The #8 Cummins Diesel was eventually restored in 1969 to its as-raced 1931 appearance and is on permanent loan to the Indianapolis Motor Speedway Hall of Fame and Museum which provided the car for the PRI 2015 display.

Clessie Cummins returned in time to return to the Indianapolis Motor Speedway to attempt an audacious non-stop truck record run. With a truck fitted with an 8000-gallon fuel tank and powered by the new 125 horsepower Cummins model ‘H’ six cylinder 382-cubic inch diesel engine Cummins intended to drive non-stop around the 2-1/2-mile Speedway and set another record.  

This photo of the record-breaking Cummins Deisel truck 
appeared in The Diesel Odyssey of Clessie Cumminsby Lyle Cummins,

With a team of three drivers- Clessie, Dave Evans and Ford Moyer, the first record attempt began at 2 PM local time on December 12, 1931, but came to a premature end two days later when a wheel bearing failed with just 1035 miles completed.   A second run began on December 14, and ended two weeks later after a total of 13,535 miles or 5,414 laps around the Speedway completed non-stop at an average speed of 43.97 MPH.  

The non-stop run of the #8 Cummins or the record-setting endurance truck run did not end the company’s involvement at the world’s greatest race course, as the Cummins Engine Company returned to the Indianapolis Motor Speedway three more times with diesel-powered ‘500’ entries. 

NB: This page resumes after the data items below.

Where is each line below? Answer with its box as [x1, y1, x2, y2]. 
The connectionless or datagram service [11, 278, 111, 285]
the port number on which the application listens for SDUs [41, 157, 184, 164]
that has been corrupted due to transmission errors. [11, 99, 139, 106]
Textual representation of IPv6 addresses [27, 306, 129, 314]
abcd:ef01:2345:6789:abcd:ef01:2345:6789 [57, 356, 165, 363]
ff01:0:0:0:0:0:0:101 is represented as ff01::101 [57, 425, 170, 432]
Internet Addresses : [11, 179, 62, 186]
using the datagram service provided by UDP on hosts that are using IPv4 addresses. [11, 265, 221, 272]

In 1934, Cummins entered two cars that used Duesenberg chassis and which appeared the same but which had distinctly different engines. One entry that carried race number 5 was powered by a two-cycle diesel and the other which carried race number 6 was a conventional four-cycle diesel engine driven by Dave Evans with John ‘Jigger’ Johnson alongside. The torque of the four-cycle engine broke the #6 car’s transmission on the first pit stop on lap 81. The two-cycle powered car #5 driven by Harwell “Stubby” Stubblefield and mechanic Bert Lustig finished twelfth.

Advertising photo of the 1950 Cummins entry  courtesy of Indianapolis Motor Speedway Collection in the IUPUI University Library Center for Digital Studies 

Cummins entered a green-colored upright style car powered by a supercharged 345 horsepower aluminum Model JS-600 engine for the 1950 500-mile race, but the car suffered a broken vibration dampener and finished 29th, but later set six land speed records on the Bonneville Salt Flats.

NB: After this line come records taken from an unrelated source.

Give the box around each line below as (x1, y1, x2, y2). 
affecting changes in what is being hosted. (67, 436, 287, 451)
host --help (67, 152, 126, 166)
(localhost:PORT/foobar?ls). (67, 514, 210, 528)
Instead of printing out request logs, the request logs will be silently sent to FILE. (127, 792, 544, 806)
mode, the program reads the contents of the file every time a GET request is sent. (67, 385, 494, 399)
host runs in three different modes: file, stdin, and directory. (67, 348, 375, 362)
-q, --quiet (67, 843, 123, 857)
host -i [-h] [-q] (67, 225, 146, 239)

Photo of the 1952 Cummins entry in the old IMS musuem in 1955 courtesy of Indianapolis Motor Speedway Collection in the IUPUI University Library Center for Digital Studies 

In 1952, Cummins entered a radical racer with the turbocharged 401 cubic inch diesel engine laid on its side in a Frank Kurtis built chassis. Former Bay Area midget champion Fred Agabashian qualified the red and yellow ‘Cummins Diesel Special’ for the coveted pole position and briefly held the track’s one and four lap qualifying records.  Although it was a sensation in qualifying, and its design inspired later roadster creations at the Speedway, the Cummins Diesel entry proven uncompetitive in the race on Memorial Day largely due to turbocharger lag and was retired after 71 laps.  

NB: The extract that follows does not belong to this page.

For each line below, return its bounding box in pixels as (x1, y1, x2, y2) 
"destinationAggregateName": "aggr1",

Cummins reached Victory Lane at the Indianapolis Motor Speedway in 1987 albeit not with a diesel powered entry, but as a sponsor which is part of an improbable story.  Three-time ‘500’ winner Al Unser started out the month of May 1987 without a car to drive, and only got his chance to qualify for the Indianapolis ‘500’ after Danny Ongais destroyed his ‘Panavision/Interscope/Holset’ Penske PC-16/Chevrolet entry in practice, suffered a concussion and was not medically cleared to drive.

After just three days of practice, Unser qualified for the 20th starting position in the 1987 Indianapolis ’500’ in the Cummins/Holset Turbo sponsored 1986 March chassis powered by a Cosworth engine which began the month of May in a hotel lobby as a show car.  On May 24, Al Unser dodged a first lap first turn spin by Josele Garza, ran a steady race with the leaders, then after Mario Andretti, then Roberto Guererro suffered problems, Unser moved in the lead for the last 18 laps to win his fourth Indianapolis ‘500,’ and Cummins’ first.